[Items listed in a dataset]

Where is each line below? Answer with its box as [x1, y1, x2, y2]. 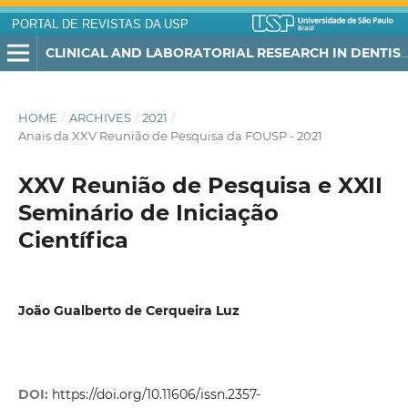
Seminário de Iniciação [17, 199, 279, 227]
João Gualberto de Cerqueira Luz [17, 302, 240, 320]
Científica [17, 227, 128, 254]
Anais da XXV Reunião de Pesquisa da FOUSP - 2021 [17, 128, 322, 144]
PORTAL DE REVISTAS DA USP [11, 18, 189, 31]
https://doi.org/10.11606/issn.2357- [51, 385, 260, 403]
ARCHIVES [68, 110, 131, 126]
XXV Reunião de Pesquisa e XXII [17, 172, 382, 199]

◆ **Instructions to follow**
Lines from the one containing "Científica [17, 227, 128, 254]" through the last line of the records, restated word for word: that is the whole response.

◆ **Answer to this task**
Científica [17, 227, 128, 254]
Anais da XXV Reunião de Pesquisa da FOUSP - 2021 [17, 128, 322, 144]
PORTAL DE REVISTAS DA USP [11, 18, 189, 31]
https://doi.org/10.11606/issn.2357- [51, 385, 260, 403]
ARCHIVES [68, 110, 131, 126]
XXV Reunião de Pesquisa e XXII [17, 172, 382, 199]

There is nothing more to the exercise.